=== Work item ===
Check each line of the records below for the word "kitchen" and copy those where it appears.

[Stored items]
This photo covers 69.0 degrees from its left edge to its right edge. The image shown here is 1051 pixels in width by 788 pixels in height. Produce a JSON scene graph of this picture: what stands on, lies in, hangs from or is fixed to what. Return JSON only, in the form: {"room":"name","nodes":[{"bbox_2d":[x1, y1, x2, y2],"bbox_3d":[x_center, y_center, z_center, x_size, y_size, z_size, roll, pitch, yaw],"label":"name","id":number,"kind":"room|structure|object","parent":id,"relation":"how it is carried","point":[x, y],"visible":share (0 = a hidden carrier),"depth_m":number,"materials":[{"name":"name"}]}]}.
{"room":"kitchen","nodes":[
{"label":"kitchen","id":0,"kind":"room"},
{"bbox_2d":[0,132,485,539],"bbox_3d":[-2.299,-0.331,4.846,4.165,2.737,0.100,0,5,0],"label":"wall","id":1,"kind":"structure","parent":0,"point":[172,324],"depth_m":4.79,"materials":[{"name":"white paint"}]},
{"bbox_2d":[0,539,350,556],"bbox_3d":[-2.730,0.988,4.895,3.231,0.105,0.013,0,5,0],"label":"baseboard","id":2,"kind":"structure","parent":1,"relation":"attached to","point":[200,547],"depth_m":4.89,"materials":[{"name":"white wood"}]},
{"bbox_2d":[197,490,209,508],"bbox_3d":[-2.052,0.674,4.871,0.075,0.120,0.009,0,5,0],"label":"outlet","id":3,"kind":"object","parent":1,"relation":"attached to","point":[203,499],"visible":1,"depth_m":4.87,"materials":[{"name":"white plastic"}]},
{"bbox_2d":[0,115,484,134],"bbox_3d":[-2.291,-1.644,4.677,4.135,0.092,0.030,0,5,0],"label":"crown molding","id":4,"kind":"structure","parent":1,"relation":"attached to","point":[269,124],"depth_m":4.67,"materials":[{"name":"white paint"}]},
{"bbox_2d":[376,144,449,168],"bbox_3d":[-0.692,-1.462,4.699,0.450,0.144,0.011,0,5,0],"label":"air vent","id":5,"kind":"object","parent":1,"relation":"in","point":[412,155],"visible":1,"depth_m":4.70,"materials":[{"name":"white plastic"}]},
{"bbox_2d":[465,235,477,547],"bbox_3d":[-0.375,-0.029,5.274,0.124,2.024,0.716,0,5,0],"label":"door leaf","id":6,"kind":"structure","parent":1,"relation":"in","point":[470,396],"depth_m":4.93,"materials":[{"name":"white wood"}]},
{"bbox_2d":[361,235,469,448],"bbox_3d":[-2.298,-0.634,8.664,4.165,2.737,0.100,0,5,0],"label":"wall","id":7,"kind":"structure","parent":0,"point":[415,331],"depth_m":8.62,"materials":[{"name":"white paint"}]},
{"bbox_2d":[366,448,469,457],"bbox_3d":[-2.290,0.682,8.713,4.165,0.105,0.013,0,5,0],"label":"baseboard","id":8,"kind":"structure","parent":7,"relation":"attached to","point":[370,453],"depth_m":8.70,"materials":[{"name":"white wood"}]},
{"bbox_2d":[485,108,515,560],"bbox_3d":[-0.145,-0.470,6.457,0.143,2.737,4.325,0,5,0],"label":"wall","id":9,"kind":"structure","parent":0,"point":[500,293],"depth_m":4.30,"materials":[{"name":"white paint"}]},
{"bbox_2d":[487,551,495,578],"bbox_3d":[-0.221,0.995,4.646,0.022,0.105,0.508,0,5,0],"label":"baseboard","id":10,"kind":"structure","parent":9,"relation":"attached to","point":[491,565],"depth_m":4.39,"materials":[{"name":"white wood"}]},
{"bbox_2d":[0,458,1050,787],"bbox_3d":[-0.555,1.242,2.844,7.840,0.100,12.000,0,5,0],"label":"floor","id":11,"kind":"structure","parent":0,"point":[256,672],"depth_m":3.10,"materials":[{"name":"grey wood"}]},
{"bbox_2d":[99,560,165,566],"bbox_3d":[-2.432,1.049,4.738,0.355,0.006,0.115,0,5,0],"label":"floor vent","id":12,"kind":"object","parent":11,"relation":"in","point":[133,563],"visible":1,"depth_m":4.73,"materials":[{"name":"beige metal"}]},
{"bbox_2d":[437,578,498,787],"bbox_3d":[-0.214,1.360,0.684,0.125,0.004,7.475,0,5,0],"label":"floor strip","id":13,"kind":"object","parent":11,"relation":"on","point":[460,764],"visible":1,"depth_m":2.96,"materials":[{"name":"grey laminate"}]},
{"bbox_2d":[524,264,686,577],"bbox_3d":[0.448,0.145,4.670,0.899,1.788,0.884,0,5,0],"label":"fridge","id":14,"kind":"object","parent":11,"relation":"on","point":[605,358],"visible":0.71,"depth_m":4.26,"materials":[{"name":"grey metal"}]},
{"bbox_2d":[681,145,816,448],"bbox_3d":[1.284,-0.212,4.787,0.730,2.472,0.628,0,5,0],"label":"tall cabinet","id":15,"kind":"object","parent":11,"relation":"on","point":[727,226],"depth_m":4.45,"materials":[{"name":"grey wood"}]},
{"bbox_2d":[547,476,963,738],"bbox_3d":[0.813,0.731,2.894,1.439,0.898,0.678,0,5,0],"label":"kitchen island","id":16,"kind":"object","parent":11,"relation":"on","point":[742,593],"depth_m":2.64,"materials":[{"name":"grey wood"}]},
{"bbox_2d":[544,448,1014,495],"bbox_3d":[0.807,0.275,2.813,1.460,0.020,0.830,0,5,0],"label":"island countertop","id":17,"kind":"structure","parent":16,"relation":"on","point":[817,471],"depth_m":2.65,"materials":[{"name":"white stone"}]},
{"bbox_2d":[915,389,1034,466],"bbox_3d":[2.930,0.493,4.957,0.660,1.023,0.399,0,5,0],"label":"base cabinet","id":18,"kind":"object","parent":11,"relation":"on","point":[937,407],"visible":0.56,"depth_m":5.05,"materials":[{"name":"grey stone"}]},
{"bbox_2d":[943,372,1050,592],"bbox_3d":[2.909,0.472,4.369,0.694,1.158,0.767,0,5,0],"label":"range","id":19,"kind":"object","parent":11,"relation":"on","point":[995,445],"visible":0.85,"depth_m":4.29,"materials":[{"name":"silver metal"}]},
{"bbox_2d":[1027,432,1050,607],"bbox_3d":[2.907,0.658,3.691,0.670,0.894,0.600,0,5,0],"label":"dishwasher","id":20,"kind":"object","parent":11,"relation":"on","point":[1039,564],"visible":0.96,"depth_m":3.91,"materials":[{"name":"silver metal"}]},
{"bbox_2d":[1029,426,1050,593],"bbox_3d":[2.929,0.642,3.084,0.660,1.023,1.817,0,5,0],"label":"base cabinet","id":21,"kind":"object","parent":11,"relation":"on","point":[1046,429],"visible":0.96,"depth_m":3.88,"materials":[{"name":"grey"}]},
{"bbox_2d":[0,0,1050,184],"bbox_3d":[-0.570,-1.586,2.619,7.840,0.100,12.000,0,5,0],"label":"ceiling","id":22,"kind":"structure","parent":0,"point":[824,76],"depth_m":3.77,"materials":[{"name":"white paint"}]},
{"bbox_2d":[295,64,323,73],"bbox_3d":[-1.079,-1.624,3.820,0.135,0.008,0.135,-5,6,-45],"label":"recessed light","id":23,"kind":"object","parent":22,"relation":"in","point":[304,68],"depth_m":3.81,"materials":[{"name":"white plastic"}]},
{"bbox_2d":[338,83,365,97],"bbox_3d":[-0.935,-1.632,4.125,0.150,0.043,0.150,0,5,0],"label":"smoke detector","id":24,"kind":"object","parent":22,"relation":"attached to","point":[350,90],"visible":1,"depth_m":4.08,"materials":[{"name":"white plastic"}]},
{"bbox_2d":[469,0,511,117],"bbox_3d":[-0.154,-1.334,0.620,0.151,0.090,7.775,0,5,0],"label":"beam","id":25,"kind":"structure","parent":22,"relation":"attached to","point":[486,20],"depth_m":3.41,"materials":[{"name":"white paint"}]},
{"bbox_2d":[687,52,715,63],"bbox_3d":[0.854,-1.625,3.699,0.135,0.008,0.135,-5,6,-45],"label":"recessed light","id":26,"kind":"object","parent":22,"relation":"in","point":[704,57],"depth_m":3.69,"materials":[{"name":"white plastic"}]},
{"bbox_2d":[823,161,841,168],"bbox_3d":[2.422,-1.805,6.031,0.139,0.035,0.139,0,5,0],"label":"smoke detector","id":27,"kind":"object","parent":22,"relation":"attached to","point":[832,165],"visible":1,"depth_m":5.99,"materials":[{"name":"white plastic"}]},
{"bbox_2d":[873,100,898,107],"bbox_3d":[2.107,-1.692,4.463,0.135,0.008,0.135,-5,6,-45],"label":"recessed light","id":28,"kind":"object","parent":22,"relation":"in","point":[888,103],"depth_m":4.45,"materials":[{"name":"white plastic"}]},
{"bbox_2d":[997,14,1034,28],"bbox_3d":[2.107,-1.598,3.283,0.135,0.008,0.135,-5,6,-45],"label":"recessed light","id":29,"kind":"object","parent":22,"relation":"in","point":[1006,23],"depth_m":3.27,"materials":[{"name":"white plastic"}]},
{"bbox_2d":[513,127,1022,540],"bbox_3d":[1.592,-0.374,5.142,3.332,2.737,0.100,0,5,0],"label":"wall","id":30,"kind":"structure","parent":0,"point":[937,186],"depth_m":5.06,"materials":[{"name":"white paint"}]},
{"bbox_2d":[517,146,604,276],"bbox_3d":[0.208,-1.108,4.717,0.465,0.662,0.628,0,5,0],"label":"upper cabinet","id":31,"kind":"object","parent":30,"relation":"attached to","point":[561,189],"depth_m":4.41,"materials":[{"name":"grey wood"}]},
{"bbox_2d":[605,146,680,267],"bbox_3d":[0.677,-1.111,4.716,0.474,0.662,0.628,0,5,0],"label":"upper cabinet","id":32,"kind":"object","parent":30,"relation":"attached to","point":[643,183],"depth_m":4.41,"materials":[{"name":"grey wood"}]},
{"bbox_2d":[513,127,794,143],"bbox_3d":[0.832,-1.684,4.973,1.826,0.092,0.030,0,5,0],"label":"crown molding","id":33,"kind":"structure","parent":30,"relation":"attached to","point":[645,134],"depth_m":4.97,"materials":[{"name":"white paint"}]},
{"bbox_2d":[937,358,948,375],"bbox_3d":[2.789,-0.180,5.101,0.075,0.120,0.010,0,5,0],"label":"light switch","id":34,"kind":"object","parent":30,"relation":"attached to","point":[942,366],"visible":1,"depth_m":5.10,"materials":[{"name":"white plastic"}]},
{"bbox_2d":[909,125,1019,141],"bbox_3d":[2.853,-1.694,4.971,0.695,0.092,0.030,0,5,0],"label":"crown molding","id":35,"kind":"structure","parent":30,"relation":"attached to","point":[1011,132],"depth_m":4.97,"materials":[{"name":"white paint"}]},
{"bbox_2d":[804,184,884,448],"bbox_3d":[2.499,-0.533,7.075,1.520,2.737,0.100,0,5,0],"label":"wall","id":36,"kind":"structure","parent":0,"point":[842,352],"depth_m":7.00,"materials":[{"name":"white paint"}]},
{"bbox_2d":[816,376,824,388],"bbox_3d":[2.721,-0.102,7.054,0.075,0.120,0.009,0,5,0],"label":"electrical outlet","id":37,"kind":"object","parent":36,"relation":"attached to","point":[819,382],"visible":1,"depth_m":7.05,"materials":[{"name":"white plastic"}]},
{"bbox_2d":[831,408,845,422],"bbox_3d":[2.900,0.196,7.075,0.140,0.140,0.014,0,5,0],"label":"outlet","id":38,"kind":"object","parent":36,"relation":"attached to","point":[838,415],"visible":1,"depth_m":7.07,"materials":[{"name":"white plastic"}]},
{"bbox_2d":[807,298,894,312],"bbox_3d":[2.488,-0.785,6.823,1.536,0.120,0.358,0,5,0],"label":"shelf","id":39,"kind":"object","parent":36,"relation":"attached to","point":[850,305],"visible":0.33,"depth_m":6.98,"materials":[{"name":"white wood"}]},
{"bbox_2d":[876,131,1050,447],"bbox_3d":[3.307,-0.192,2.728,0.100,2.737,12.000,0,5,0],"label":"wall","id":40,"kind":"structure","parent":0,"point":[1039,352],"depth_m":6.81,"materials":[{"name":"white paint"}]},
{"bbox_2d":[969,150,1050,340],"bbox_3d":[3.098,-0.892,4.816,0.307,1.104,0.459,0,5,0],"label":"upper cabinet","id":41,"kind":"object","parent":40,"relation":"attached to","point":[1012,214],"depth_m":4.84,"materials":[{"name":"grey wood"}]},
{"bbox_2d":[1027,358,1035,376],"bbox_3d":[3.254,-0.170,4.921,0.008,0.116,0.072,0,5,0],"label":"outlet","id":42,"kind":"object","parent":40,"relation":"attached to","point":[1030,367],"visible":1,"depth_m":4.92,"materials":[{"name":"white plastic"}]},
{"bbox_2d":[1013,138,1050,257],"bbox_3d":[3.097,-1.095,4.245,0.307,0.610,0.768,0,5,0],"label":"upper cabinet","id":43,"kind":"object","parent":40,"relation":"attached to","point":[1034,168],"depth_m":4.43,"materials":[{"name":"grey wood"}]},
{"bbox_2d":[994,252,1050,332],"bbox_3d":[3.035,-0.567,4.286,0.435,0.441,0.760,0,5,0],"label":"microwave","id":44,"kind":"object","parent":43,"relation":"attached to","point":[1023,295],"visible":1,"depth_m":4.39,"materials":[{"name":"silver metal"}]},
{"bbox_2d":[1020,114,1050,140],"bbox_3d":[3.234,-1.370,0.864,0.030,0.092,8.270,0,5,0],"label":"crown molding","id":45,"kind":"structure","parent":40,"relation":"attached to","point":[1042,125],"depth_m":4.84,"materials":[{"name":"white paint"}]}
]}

=== Expected answer ===
{"room":"kitchen","nodes":[
{"label":"kitchen","id":0,"kind":"room"},
{"bbox_2d":[547,476,963,738],"bbox_3d":[0.813,0.731,2.894,1.439,0.898,0.678,0,5,0],"label":"kitchen island","id":16,"kind":"object","parent":11,"relation":"on","point":[742,593],"depth_m":2.64,"materials":[{"name":"grey wood"}]},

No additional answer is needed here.